### DATA TO EXAMINE
-- Opening Marker --
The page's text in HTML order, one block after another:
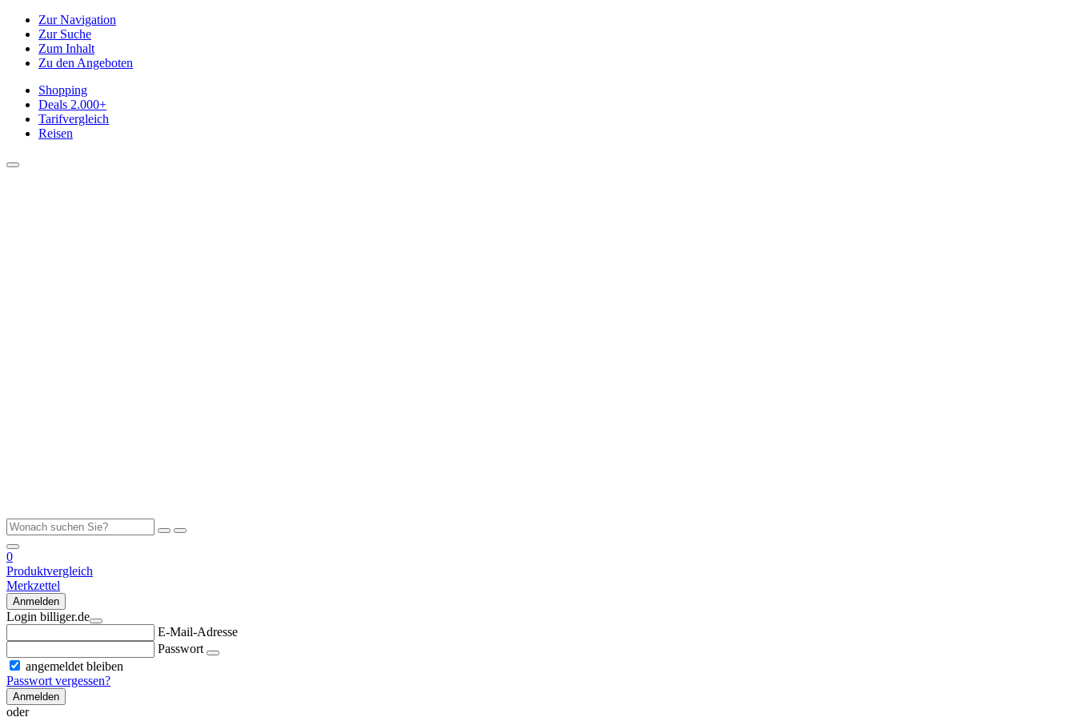
Zur Navigation
Zur Suche
Zum Inhalt
Zu den Angeboten
Shopping
Deals 2.000+
Tarifvergleich
Reisen
0
Produktvergleich
Merkzettel
Anmelden
Login billiger.de
E-Mail-Adresse
Passwort
angemeldet bleiben
Passwort vergessen?
Anmelden
oder
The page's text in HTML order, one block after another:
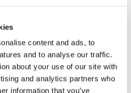
content and ads, to
and to analyse our traffic.
about your use of our site with
and analytics partners who
information that you’ve
NL857083855B01
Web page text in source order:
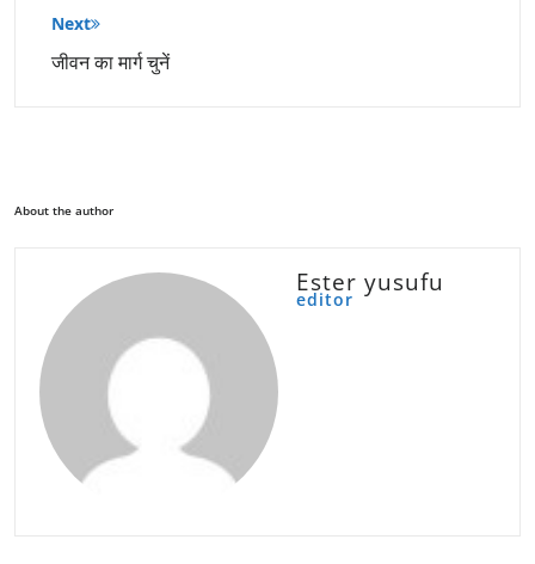
Next
जीवन का मार्ग चुनें
About the author
Ester yusufu
editor
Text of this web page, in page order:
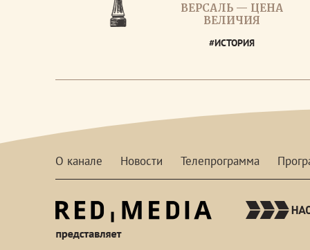
ВЕРСАЛЬ — ЦЕНА
ВЕЛИЧИЯ
#ИСТОРИЯ
О канале Новости Телепрограмма
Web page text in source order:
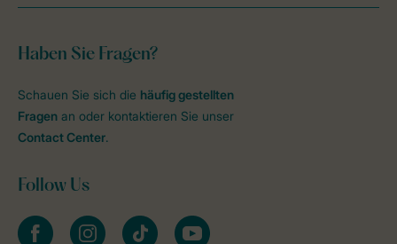
Haben Sie Fragen?
Schauen Sie sich die häufig gestellten
Fragen an oder kontaktieren Sie unser
Contact Center.
Follow Us
facebookinstagramtiktok youtube
-- Closing Marker --
### THE TASK
The expected response is every line of the material, written out exactly, with the images removed.

### EXPECTED OUTPUT
The page's text in HTML order, one block after another:
Zur Navigation
Zur Suche
Zum Inhalt
Zu den Angeboten
Shopping
Deals 2.000+
Tarifvergleich
Reisen
0
Produktvergleich
Merkzettel
Anmelden
Login billiger.de
E-Mail-Adresse
Passwort
angemeldet bleiben
Passwort vergessen?
Anmelden
oder
The page's text in HTML order, one block after another:
content and ads, to
and to analyse our traffic.
about your use of our site with
and analytics partners who
information that you’ve
NL857083855B01
Web page text in source order:
Next
जीवन का मार्ग चुनें
About the author
Ester yusufu
editor
Text of this web page, in page order:
ВЕРСАЛЬ — ЦЕНА
ВЕЛИЧИЯ
#ИСТОРИЯ
О канале Новости Телепрограмма
Web page text in source order:
Haben Sie Fragen?
Schauen Sie sich die häufig gestellten
Fragen an oder kontaktieren Sie unser
Contact Center.
Follow Us
facebookinstagramtiktok youtube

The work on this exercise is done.